# WHAT IS NEEDED
Below are several records. Retype exactly those lines running from the one with "standard algorithms are" through the one with "Public Member Functions (73, 160)", end lines included, and no others.

# SUPPLIED ENTRIES
━━━━━━━━
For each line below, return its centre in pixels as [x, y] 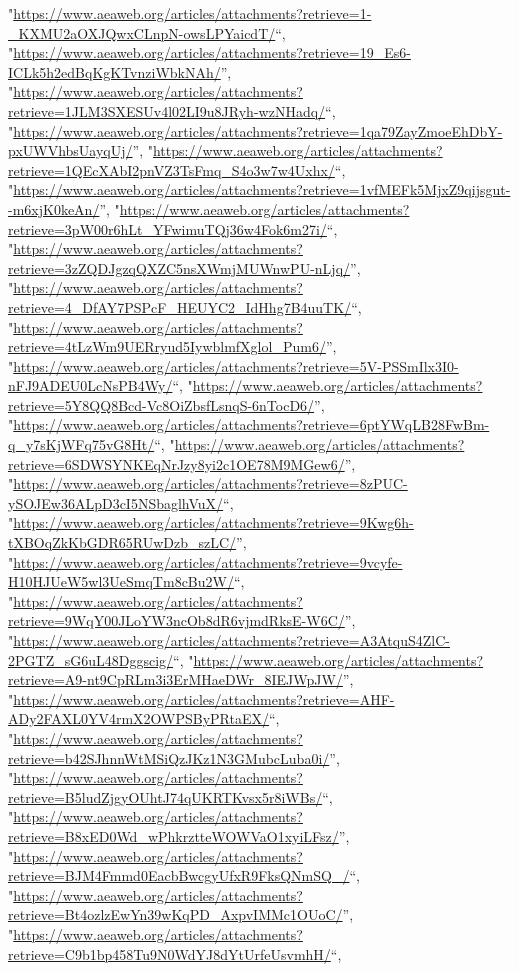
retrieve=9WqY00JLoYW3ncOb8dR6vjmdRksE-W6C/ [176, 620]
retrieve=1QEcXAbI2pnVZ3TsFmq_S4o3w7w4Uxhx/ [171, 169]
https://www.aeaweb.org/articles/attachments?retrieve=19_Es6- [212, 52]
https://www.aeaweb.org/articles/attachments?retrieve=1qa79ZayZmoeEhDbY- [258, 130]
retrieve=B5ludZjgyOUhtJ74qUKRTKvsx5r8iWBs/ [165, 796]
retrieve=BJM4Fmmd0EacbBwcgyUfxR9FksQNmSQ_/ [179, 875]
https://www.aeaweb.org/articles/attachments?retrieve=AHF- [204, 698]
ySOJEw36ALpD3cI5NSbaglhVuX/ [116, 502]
━━━━━━━━
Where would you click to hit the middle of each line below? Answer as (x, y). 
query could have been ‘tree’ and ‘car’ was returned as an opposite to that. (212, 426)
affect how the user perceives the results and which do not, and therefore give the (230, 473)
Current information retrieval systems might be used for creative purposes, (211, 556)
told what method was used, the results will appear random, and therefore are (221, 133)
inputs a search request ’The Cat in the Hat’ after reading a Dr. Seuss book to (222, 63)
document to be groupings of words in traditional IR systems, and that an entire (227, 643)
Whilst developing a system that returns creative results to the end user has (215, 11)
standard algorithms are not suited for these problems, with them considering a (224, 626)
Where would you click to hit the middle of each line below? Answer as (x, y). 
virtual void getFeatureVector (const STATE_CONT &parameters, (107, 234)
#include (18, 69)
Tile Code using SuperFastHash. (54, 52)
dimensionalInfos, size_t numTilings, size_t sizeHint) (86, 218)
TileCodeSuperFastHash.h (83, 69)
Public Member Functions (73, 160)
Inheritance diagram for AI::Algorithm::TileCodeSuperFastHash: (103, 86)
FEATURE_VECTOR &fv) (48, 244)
━━━━━━━━
# EXERCISE ANSWER
standard algorithms are not suited for these problems, with them considering a (224, 626)
Where would you click to hit the middle of each line below? Answer as (x, y). 
virtual void getFeatureVector (const STATE_CONT &parameters, (107, 234)
#include (18, 69)
Tile Code using SuperFastHash. (54, 52)
dimensionalInfos, size_t numTilings, size_t sizeHint) (86, 218)
TileCodeSuperFastHash.h (83, 69)
Public Member Functions (73, 160)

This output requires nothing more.